Ficava de longe, tentando perscrutar, penetrar na sua fisionomia para, quem sabe, fisgar algum sinal, alguma pista que me levasse a ter o mesmo sentimento, a mesma sensibilidade. Pensava comigo: por que ele consegue e eu não? O que ele vê, afinal? O que eu tenho de fazer pra ver também? Às vezes eu tinha o ímpeto de ir falar com ele, de perguntar tudo, ou nada, mas logo via novamente a sua conexão com o quadro e isso me impedia, me travava, sendo que só me restava ficar olhando, admirando a cena, como algo que jamais fosse acontecer comigo.
Muitos quadros passaram por mim, e eu por eles, desde então. Muitas telas abstratas, muitas telas famosas, outras nem tanto, de autoria de muitos pintores idem.
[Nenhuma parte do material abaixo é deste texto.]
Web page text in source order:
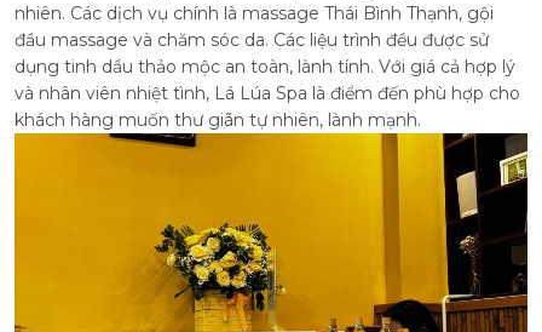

Distante daqueles anos 1980, anos sem computadores, no final de 1998 um amigo do trabalho me chamou pra ver um texto na sala dele. Assim que eu entrei, enquanto ele mostrava o trecho para o qual queria a minha revisão, eu não consegui tirar o olho de uma imagem na tela do seu computador.
Era uma obra do pintor suíço Arnold Böcklin, que morreu em 1901.
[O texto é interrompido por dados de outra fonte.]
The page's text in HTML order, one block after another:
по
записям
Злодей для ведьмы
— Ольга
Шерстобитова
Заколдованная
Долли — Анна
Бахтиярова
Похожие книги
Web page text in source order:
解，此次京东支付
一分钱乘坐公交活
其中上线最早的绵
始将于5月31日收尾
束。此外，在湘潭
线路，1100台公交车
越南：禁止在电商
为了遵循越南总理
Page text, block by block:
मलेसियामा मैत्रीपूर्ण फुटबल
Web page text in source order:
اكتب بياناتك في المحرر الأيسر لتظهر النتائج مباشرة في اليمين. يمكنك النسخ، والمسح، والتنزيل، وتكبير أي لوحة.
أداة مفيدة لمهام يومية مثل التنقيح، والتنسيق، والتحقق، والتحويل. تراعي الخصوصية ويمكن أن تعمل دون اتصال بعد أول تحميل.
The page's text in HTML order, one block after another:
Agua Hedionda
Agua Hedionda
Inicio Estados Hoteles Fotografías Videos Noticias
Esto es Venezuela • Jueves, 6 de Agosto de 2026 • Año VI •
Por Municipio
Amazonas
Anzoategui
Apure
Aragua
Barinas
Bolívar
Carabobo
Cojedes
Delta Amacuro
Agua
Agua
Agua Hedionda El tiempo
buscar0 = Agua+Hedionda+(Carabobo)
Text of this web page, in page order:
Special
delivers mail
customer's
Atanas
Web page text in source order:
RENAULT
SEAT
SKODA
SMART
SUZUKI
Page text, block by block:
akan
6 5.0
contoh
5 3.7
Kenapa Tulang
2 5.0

Não só pela sua influência ao surrealismo, que ainda nasceria, nem mesmo pelas suas imagens fantásticas e mitológicas, tampouco por sua obra ter sido fonte de inspiração para muitos artistas, incluindo o compositor Rachmaninov, aquela tela, desde o primeiro momento, desde sempre, falava comigo, me inspirava, ao mesmo tempo me dava medo, me atraía, surgia nos meus sonhos, me enlevava enfim. Era mágica. Era música.
A cena está longe de ser uma abstração.
Vemos um barco pequeno, uma canoa. Leva uma figura de branco, de pé, em direção a uma pequena ilha rochosa com árvores altas e esguias ao centro, cercada por um imenso e calmo oceano.
Foi pintada em 1883.
Seu nome é A Ilha dos Mortos.
Finalmente, eu compreendia o jovem rapaz da galeria.